Baseline characteristics of patients
| Factor | BM/PBSC | UCB | Total | P |
|---|---|---|---|---|
| Source of stem cells | 90 (51.1) | 86 (48.9) | 176 (100) | |
| Age at transplant, years | ||||
| ≤9 | 39 (43.3) | 49 (57) | 88 (50) | 0.07 |
| >9 | 51 (56.7) | 37 (43) | 88 (50) | |
| Median (range) | 10 (0.1–18) | 7 (0.3–18) | 9 (0.1–18) | 0.035 |
| Recipient sex | ||||
| Female | 41 (45.6) | 33 (38.4) | 74 (42) | 0.34 |
| Initial diagnosis | 0.04 | |||
| Nonmalignancy* | 32 (35.6) | 16 (18.6) | 48 (27.3) | |
| Hematological malignancy† | 55 (61.1) | 67 (77.9) | 122 (69.3) | |
| Other malignancy‡ | 3 (3.3) | 3 (3.5) | 6 (3.4) | |
| Donor type | <0.001 | |||
| Unrelated donor | 20 (22.2) | 85 (98.8) | 105 (59.7) | |
| Related donor | 70 (77.8) | 1 (1.2) | 71 (40.3) | |
| CMV serology | <0.001 | |||
| R−/D− | 53 (58.9) | 65 (75.6) | 118 (67) | |
| R−/D+ | 11 (12.2) | 2 (2.3) | 13 (7.4) | |
| R+/D− | 9 (10) | 19 (22.1) | 28 (15.9) | |
| R+/D+ | 17 (18.9) | 0 (0) | 17 (9.7) | |
| CMV recipient serology | 0.3 | |||
| Negative | 64 (71.1) | 67 (77.9) | 131 (74.4) | |
| Positive | 26 (28.9) | 19 (22.1) | 45 (25.6) | |
| Conditioning regimen | 0.004 | |||
| Myeloablative | 77 (85.6) | 84 (97.7) | 161 (91.5) | |
| Nonmyeloablative | 13 (14.4) | 2 (2.3) | 13 (7.4) | |
| GVHD prophylaxis | <0.001 | |||
| Methotrexate/CsA | 83 (92.2) | 16 (18.6) | 99 (56.2) | |
| CsA/MMF | 0 (0) | 2 (2.3) | 2 (1.1) | |
| CsA/Prednisone | 0 (0) | 67 (77.9) | 67 (38.1) | |
| None | 4 (4.4) | 1 (1.2) | 5 (2.8) | |
| Other | 3 (3.3) | 0 (0) | 3 (1.7) | |
| Antiviral prophylaxis | 0.5 | |||
| None | 30 (33.3) | 33 (38.4) | 63 (56) | |
| Acyclovir | 60 (66.7) | 53 (61.6) | 113 (42) | |
| Leukocyte depletion | <0.001 | |||
| Ex vivo | 3 (3.3) | 1 (1.2) | 4 (2.3) | |
| In vivo (ATG) | 38 (42.2) | 83 (96.5) | 121 (68.8) | |
| None | 49 (54.4) | 2 (2.3) | 51 (29) |
Data presented as n (%) unless otherwsise indicated.

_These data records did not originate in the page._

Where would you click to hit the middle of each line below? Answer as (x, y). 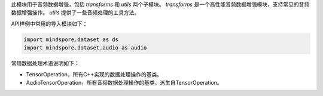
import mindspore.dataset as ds (71, 39)
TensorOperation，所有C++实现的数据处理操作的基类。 (94, 74)
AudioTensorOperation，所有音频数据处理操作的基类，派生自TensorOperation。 (124, 82)
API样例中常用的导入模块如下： (49, 23)
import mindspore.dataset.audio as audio (85, 48)
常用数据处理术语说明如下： (45, 63)
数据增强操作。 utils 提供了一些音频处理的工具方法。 (75, 13)
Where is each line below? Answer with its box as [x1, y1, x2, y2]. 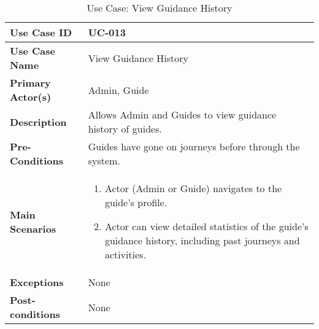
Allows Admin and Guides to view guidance [88, 107, 277, 122]
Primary [10, 75, 51, 90]
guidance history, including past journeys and [104, 233, 300, 247]
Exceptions [10, 275, 64, 289]
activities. [104, 247, 147, 261]
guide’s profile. [104, 195, 167, 209]
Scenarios [10, 221, 56, 236]
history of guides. [88, 122, 162, 136]
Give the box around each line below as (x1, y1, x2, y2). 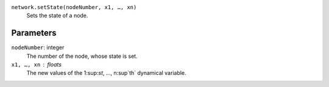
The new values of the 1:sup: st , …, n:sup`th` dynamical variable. (26, 69, 186, 77)
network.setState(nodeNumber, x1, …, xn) (11, 4, 137, 10)
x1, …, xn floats (11, 61, 62, 68)
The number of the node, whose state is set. (26, 52, 138, 60)
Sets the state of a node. (26, 12, 88, 19)
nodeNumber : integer (11, 44, 65, 51)
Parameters (11, 28, 57, 38)
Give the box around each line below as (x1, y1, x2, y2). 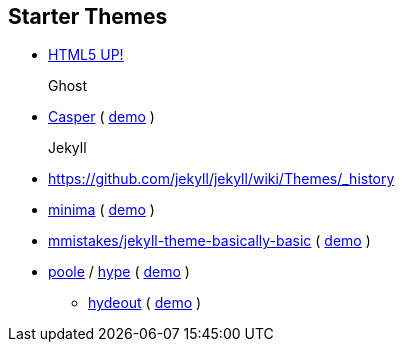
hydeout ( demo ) (88, 294, 202, 312)
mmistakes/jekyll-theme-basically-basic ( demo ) (48, 232, 371, 250)
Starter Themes (8, 4, 168, 29)
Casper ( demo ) (48, 108, 155, 126)
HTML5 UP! (48, 46, 124, 64)
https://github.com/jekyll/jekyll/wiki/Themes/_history (48, 170, 395, 188)
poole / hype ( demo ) (48, 263, 190, 281)
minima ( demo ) (48, 201, 155, 219)
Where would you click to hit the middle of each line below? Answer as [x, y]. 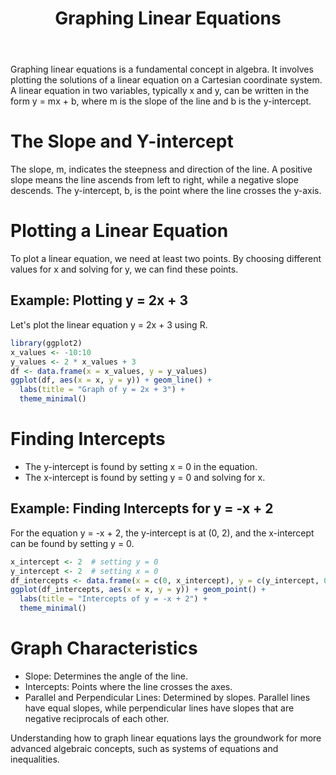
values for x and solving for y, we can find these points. [124, 269]
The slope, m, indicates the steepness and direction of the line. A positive [161, 169]
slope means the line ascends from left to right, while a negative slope [155, 180]
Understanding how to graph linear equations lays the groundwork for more [166, 738]
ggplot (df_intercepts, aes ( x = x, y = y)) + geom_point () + [138, 590]
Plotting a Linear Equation [119, 231]
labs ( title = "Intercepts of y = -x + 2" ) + [113, 599]
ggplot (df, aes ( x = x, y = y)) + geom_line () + [111, 380]

Nonmalignancies included aplastic anemia, immune deficiency, sickle cell disease and storage disorders;
Hematological malignancies included acute lymphocytic leukemia, acute myelogenous leukemia and myelodysplastic syndrome;
Other malignancies included non-Hodgkin’s lymphoma, Hodgkin’s lymphoma and neuroblastoma. ATG Antithymocyte globulin; BM Bone marrow; CMV Cytomegalovirus; CsA Cyclosporine A; D Donor; GVHD Graft-versus-host disease; MMF Mycophenolate mofetil; PBSC Peripheral blood stem cells; R Recipient; UCB Umbilical cord blood transplant; − Negative serology; + Positive serology
The median age of patients was nine years (range 0.1 to 18 years). The ages of the children receiving the two different sources of stem cells were significantly different; children transplanted with UCB were younger (median age seven years, range 0.3 to 18 years) than those who received BM/PBSC transplants (median 10 years, range 0.1 to 18 years; P=0.035). Hematological malignancies represented the majority of indications for HSCT (122 of 176). Children with non-malignant diseases (48 of 176) received BM/PBSC transplants preferentially (32 of 48), while children with cancer or hematological malignancies mainly received UCB transplants (70 of 128) (P=0.04).
Other differences in characteristics according to the source of stem cells included the type of donor (related in 70 of 90 [77.7%] BM/PBSC transplants versus 1.2% of UCB transplants; P<0.001) and in the CMV serological profile. Forty-five recipients (25.6%) had a positive CMV serology before HSCT. Seronegativity was found for both recipient and donor (R−/D−) among 67% of patients (118 of 176), while seropositivity in the recipient and seronegativity in the donor (R+/D−) was present among 15.9% of patients (28 of 176), including 19 children receiving UCB (22.1% versus 10% in the BM/PBSC group; P<0.001). A myeloablative conditioning regimen was used for 161 of 176 HSCTs (91.5%); 97.7% of UCB HSCT cases (84 of 86) versus 85.6% of HSCT cases with another source of stem cells (77 of 90) (P=0.004). Methotrexate and cyclosporine were used for 92.2% of patients with BM/PBSC HSCT (83 of 90) for prophylaxis against GVHD and for 18.6% of patients who received UCB HSCT (16 of 86; P<0.001). Leukocyte depletion was mainly effected through in vivo administration of ATG for children with UCB HSCT (83 of 90 [96.5%], with only one case of ex vivo depletion), while 54.4% of children with BM/PBSC HSCT (49 of 90) did not undergo either ex vivo or in vivo leukocyte depletion (P<0.001). The median follow-up period of surviving patients was 31 months (range one to 87 months) with no significant differences between sources of stem cells.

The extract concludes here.